Now we can isolate the pixels inside Manhattan using
the `rasterio.features.rasterize` function. We can represent this kind of filtered data using a `numpy` masked array whose `mask` is 0 for the relevant data (in our case, within Manhattan), and 1 otherwise.

We generate the mask using the `rasterize` function, whose first  argument is an iterable of `(geometry, value)` pairs. It also takes an affine mapping from pixel indices to `(longitude, latitude)` coordinates and an array size, and returns an array with pixel locations within each geometry object set to the corresponding values.




In [0]:
import rasterio.features
ny_mask = rasterio.features.rasterize(
    shapes=[(ny_shape, 0)],
    out_shape=ny_raster_array.shape,
    transform=ny_affine,
    fill=1,
    dtype=np.uint8,
)
plt.imshow(ny_mask)


## Combining the bitmask with the image data

Finally, using this mask we can work with luminosity data for just Manhattan.
For example, we can re-create our plot of the nighttime lights, zeroing out
all the pixels outside Manhattan:


In [0]:
plt.imshow(ny_raster_array * (1 - ny_mask))
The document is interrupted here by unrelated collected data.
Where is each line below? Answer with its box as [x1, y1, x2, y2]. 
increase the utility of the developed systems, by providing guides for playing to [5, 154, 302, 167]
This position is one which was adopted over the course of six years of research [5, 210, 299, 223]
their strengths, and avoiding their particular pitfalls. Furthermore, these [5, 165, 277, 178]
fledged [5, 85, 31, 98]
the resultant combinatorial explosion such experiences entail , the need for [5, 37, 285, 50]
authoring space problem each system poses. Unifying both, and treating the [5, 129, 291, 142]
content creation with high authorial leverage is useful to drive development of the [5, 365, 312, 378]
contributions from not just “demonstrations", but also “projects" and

Similarly, by making a `numpy` masked array, we can use numpy's masked-data
functions to compute statistics about the light distribution in new york
county:


In [0]:
ny_masked = np.ma.array(
    data=ny_raster_array,
    mask=ny_mask.astype(bool)
)
print 'min: {}'.format(ny_masked.min())
print 'max: {}'.format(ny_masked.max())
print 'mean: {}'.format(ny_masked.mean())
print 'standard deviation: {}'.format(ny_masked.std())


This wraps up our demo, we've covered all of the GeoJSON tools and apis from `shapely`, `rasterio`, and `numpy` needed for our visualizations of the NOAA satellite data.